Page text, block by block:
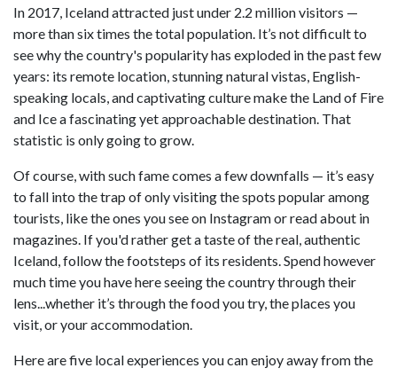
In 2017, Iceland attracted just under 2.2 million visitors —
more than six times the total population. It’s not difficult to
see why the country's popularity has exploded in the past few
years: its remote location, stunning natural vistas, English-
speaking locals, and captivating culture make the Land of Fire
and Ice a fascinating yet approachable destination. That
statistic is only going to grow.
Of course, with such fame comes a few downfalls — it’s easy
to fall into the trap of only visiting the spots popular among
tourists, like the ones you see on Instagram or read about in
magazines. If you'd rather get a taste of the real, authentic
Iceland, follow the footsteps of its residents. Spend however
much time you have here seeing the country through their
lens...whether it’s through the food you try, the places you
visit, or your accommodation.
Here are five local experiences you can enjoy away from the
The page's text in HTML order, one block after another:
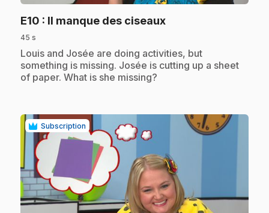
E10 : Il manque des ciseaux.
45 s
.Louis and Josée are doing activities, but
something is missing. Josée is cutting up a sheet
of paper. What is she missing?
Subscription
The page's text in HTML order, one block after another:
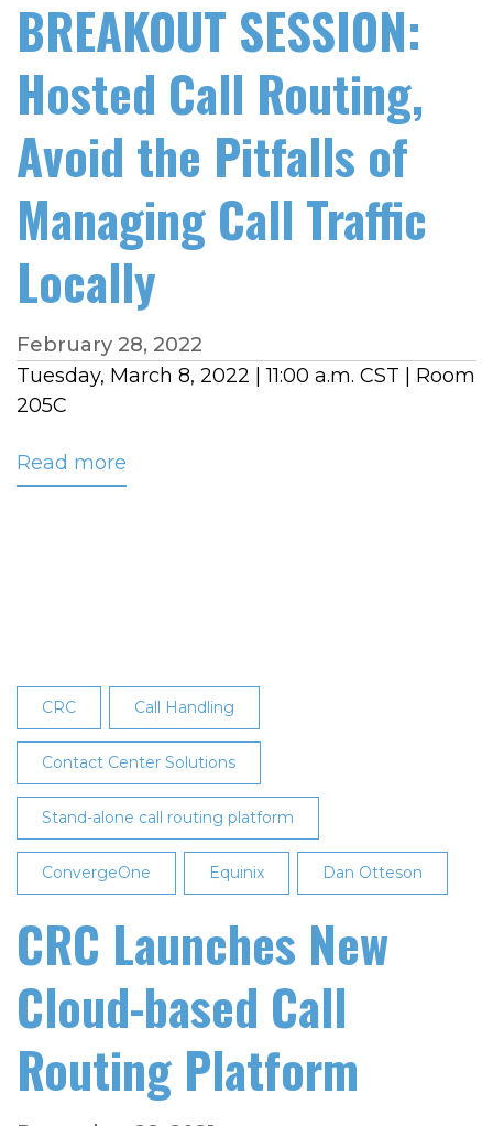
BREAKOUT SESSION:
Hosted Call Routing,
Avoid the Pitfalls of
Managing Call Traffic
Locally
February 28, 2022
Tuesday, March 8, 2022 | 11:00 a.m. CST | Room
205C
Read more
Routing,
Avoid
the
Pitfalls
of
Managing
Call
Locally
CRC Call Handling
Contact Center Solutions
Stand-alone call routing platform
ConvergeOne Equinix Dan Otteson
CRC Launches New
Cloud-based Call
Routing Platform
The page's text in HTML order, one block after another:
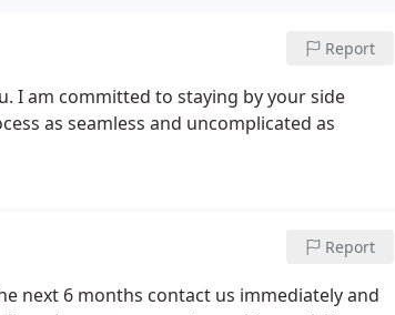
Report
I am committed to staying by your side
as seamless and uncomplicated as
Report
next 6 months contact us immediately and
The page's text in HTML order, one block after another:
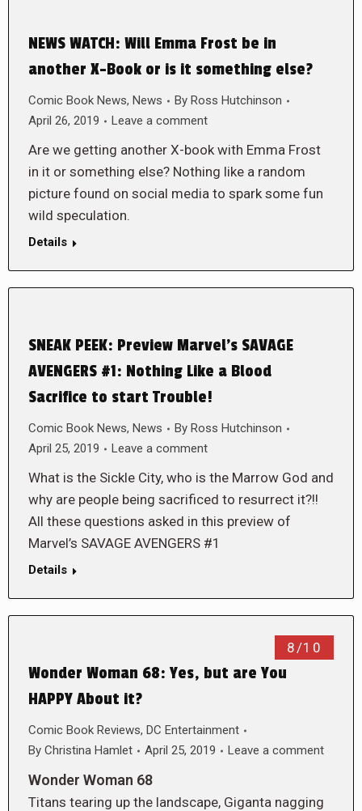
NEWS WATCH: Will Emma Frost be in
another X-Book or is it something else?
Comic Book News, News By Ross Hutchinson
April 26, 2019
Leave a comment
Are we getting another X-book with Emma Frost
in it or something else? Nothing like a random
picture found on social media to spark some fun
wild speculation.
Details
SNEAK PEEK: Preview Marvel’s SAVAGE
AVENGERS #1: Nothing Like a Blood
Sacrifice to start Trouble!
Comic Book News, News By Ross Hutchinson
April 25, 2019
Leave a comment
What is the Sickle City, who is the Marrow God and
why are people being sacrificed to resurrect it?!!
All these questions asked in this preview of
Marvel’s SAVAGE AVENGERS #1
Details
8/10
Wonder Woman 68: Yes, but are You
HAPPY About it?
Comic Book Reviews, DC Entertainment
By Christina Hamlet April 25, 2019 Leave a comment
Wonder Woman 68
Titans tearing up the landscape, Giganta nagging
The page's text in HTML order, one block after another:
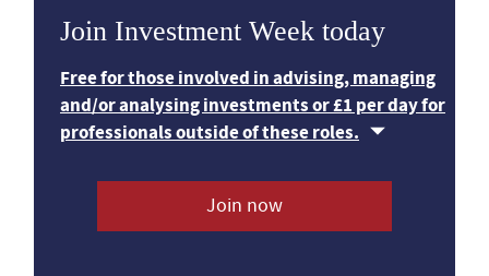
Join Investment Week today
Free for those involved in advising, managing
and/or analysing investments or £1 per day for
professionals outside of these roles.
Join now
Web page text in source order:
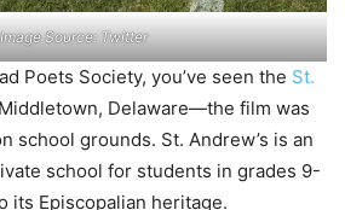
Image Source: Twitter
Poets Society, you’ve seen the St.
Delaware—the film was
school grounds. St. Andrew’s is an
school for students in grades 9-
its Episcopalian heritage.
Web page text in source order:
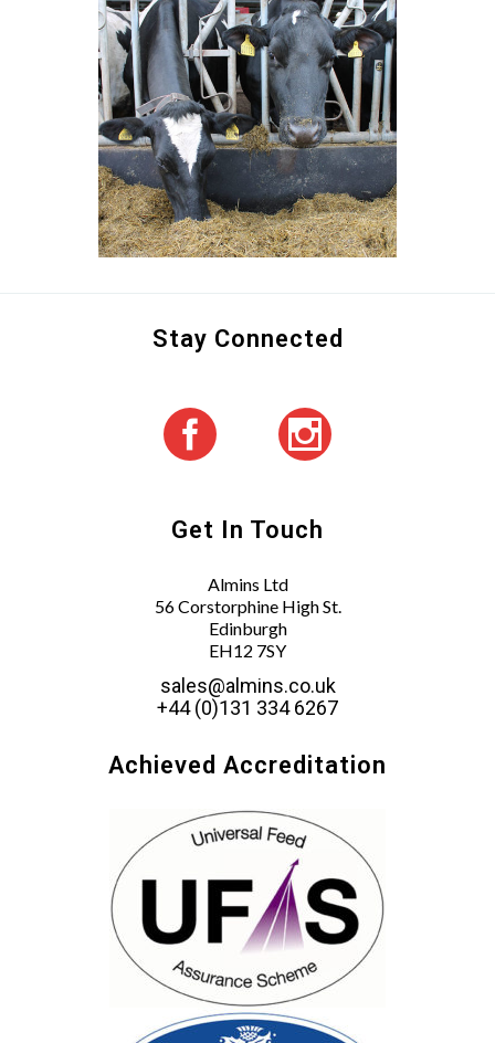
Stay Connected
Get In Touch
Almins Ltd
56 Corstorphine High St.
Edinburgh
EH12 7SY
sales@almins.co.uk
+44 (0)131 334 6267
Achieved Accreditation
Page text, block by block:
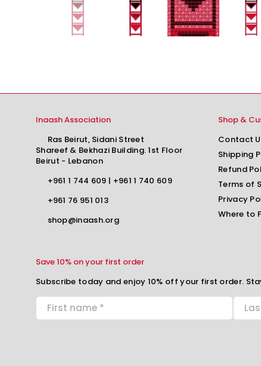
Inaash Association
Ras Beirut, Sidani Street
Shareef & Bekhazi Building. 1st Floor
Beirut - Lebanon
+961 1 744 609 | +961 1 740 609
+961 76 951 013
shop@inaash.org
Shop &
Contact
Shipping
Refund
Terms of
Privacy
Where to
Save 10% on your first order
Subscribe today and enjoy 10% off your first order.
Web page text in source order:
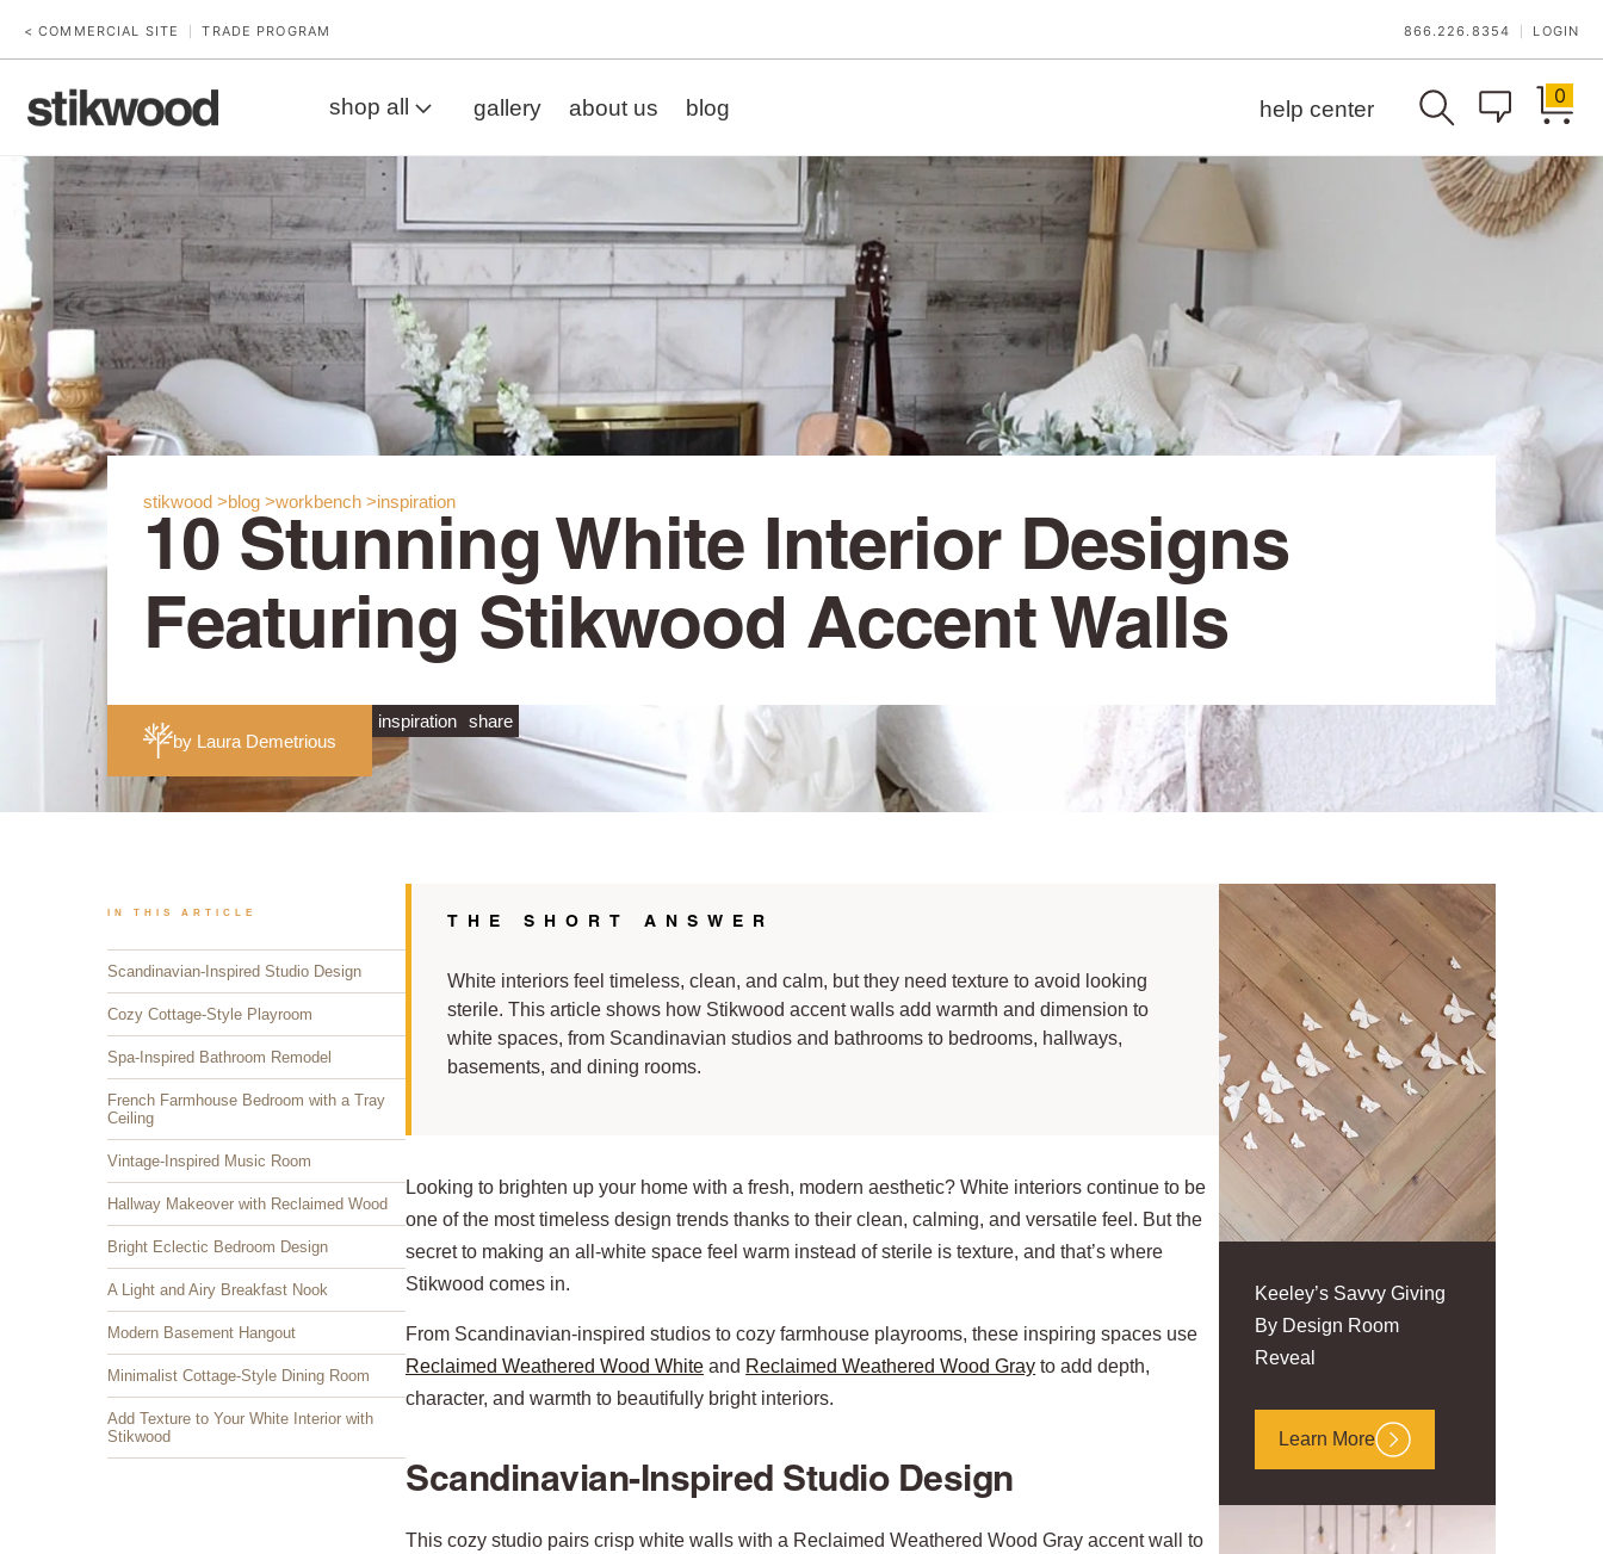
< COMMERCIAL SITE TRADE PROGRAM 866.226.8354 LOGIN
shop all gallery about us blog help center
0
stikwood >blog >workbench >inspiration
10 Stunning White Interior Designs
Featuring Stikwood Accent Walls
by Laura Demetrious
inspiration share
IN THIS ARTICLE
Scandinavian-Inspired Studio Design
Cozy Cottage-Style Playroom
Spa-Inspired Bathroom Remodel
French Farmhouse Bedroom with a Tray
Ceiling
Vintage-Inspired Music Room
Hallway Makeover with Reclaimed Wood
Bright Eclectic Bedroom Design
A Light and Airy Breakfast Nook
Modern Basement Hangout
Minimalist Cottage-Style Dining Room
Add Texture to Your White Interior with
Stikwood
THE SHORT ANSWER
White interiors feel timeless, clean, and calm, but they need texture to avoid looking
sterile. This article shows how Stikwood accent walls add warmth and dimension to
white spaces, from Scandinavian studios and bathrooms to bedrooms, hallways,
basements, and dining rooms.
Looking to brighten up your home with a fresh, modern aesthetic? White interiors continue to be
one of the most timeless design trends thanks to their clean, calming, and versatile feel. But the
secret to making an all-white space feel warm instead of sterile is texture, and that’s where
Stikwood comes in.
From Scandinavian-inspired studios to cozy farmhouse playrooms, these inspiring spaces use
Reclaimed Weathered Wood White and Reclaimed Weathered Wood Gray to add depth,
character, and warmth to beautifully bright interiors.
Scandinavian-Inspired Studio Design
This cozy studio pairs crisp white walls with a Reclaimed Weathered Wood Gray accent wall to
Keeley’s Savvy Giving
By Design Room
Reveal
Learn More
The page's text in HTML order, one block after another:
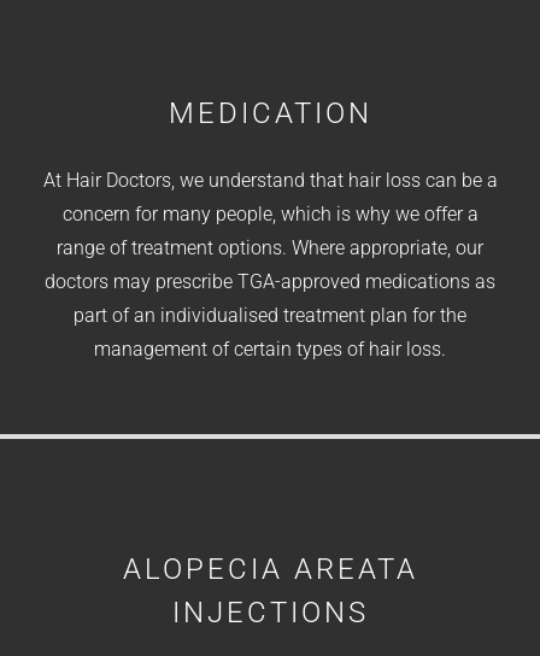
MEDICATION
At Hair Doctors, we understand that hair loss can be a
concern for many people, which is why we offer a
range of treatment options. Where appropriate, our
doctors may prescribe TGA-approved medications as
part of an individualised treatment plan for the
management of certain types of hair loss.
ALOPECIA AREATA
INJECTIONS
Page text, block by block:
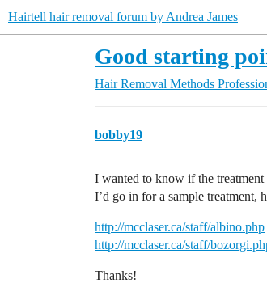
Hairtell hair removal forum by Andrea James
Good starting
Hair Removal Methods
bobby19
I wanted to know if the treatment
I’d go in for a sample treatment,
http://mcclaser.ca/staff/albino.php
http://mcclaser.ca/staff/
Thanks!

· · ·

Please copy out each line of the data in which the word "Josée" occurs.

.Louis and Josée are doing activities, but
something is missing. Josée is cutting up a sheet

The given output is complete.